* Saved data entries
+ + + +

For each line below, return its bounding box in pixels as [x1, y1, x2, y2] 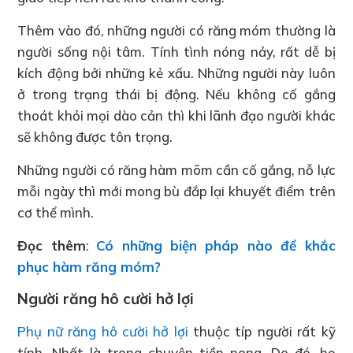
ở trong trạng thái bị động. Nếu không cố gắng [17, 85, 336, 102]
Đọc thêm [17, 236, 86, 254]
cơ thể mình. [17, 203, 95, 221]
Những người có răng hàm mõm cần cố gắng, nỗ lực [17, 161, 336, 178]
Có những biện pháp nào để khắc [96, 236, 336, 254]
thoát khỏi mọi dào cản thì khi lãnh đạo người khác [17, 106, 336, 124]
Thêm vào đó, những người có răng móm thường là [17, 21, 336, 39]
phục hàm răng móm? [17, 258, 162, 275]
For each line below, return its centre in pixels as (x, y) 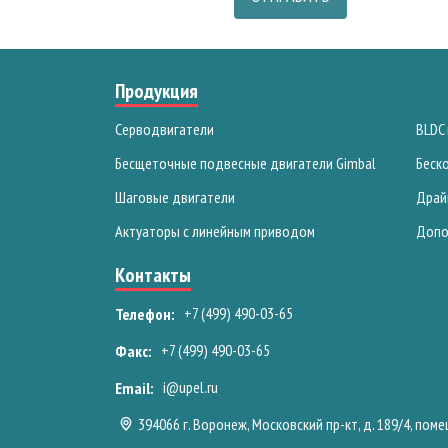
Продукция (157, 91)
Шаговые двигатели (175, 197)
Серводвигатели (165, 129)
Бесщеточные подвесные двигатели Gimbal (246, 163)
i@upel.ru (191, 387)
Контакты (153, 275)
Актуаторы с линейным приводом (215, 231)
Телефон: (145, 314)
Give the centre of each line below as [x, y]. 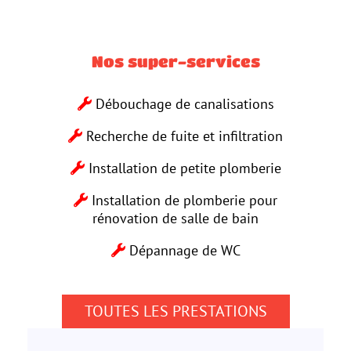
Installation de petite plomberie [183, 168]
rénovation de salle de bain [175, 218]
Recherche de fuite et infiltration [183, 136]
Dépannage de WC [183, 250]
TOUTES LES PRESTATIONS [175, 311]
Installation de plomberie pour [183, 200]
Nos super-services [175, 62]
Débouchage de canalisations [183, 103]
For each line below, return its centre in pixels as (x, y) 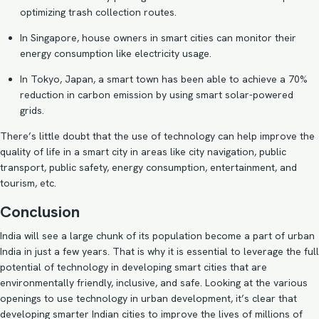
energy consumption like (77, 53)
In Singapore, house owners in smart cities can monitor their (158, 38)
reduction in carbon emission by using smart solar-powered (157, 95)
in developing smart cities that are (188, 267)
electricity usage (172, 53)
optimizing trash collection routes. (98, 12)
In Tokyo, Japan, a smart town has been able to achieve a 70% (164, 79)
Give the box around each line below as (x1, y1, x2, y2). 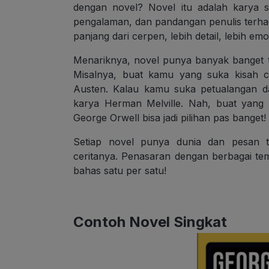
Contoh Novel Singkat (73, 213, 227, 231)
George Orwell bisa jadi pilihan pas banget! (73, 112, 266, 124)
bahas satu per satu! (73, 165, 166, 177)

+ + + +

* What the task requires
An exact copy of the records above is required, leaving out the pictures.

* Response to this task
For each line below, return its bounding box in pixels as [x1, y1, x2, y2] 
ở trong trạng thái bị động. Nếu không cố gắng [17, 85, 336, 102]
Đọc thêm [17, 236, 86, 254]
cơ thể mình. [17, 203, 95, 221]
Những người có răng hàm mõm cần cố gắng, nỗ lực [17, 161, 336, 178]
Có những biện pháp nào để khắc [96, 236, 336, 254]
thoát khỏi mọi dào cản thì khi lãnh đạo người khác [17, 106, 336, 124]
Thêm vào đó, những người có răng móm thường là [17, 21, 336, 39]
phục hàm răng móm? [17, 258, 162, 275]
For each line below, return its centre in pixels as (x, y) 
Продукция (157, 91)
Шаговые двигатели (175, 197)
Серводвигатели (165, 129)
Бесщеточные подвесные двигатели Gimbal (246, 163)
i@upel.ru (191, 387)
Контакты (153, 275)
Актуаторы с линейным приводом (215, 231)
Телефон: (145, 314)
Give the centre of each line below as [x, y]. 
Installation de petite plomberie [183, 168]
rénovation de salle de bain [175, 218]
Recherche de fuite et infiltration [183, 136]
Dépannage de WC [183, 250]
TOUTES LES PRESTATIONS [175, 311]
Installation de plomberie pour [183, 200]
Nos super-services [175, 62]
Débouchage de canalisations [183, 103]
For each line below, return its centre in pixels as (x, y) 
energy consumption like (77, 53)
In Singapore, house owners in smart cities can monitor their (158, 38)
reduction in carbon emission by using smart solar-powered (157, 95)
in developing smart cities that are (188, 267)
electricity usage (172, 53)
optimizing trash collection routes. (98, 12)
In Tokyo, Japan, a smart town has been able to achieve a 70% (164, 79)
Give the box around each line below as (x1, y1, x2, y2). 
Contoh Novel Singkat (73, 213, 227, 231)
George Orwell bisa jadi pilihan pas banget! (73, 112, 266, 124)
bahas satu per satu! (73, 165, 166, 177)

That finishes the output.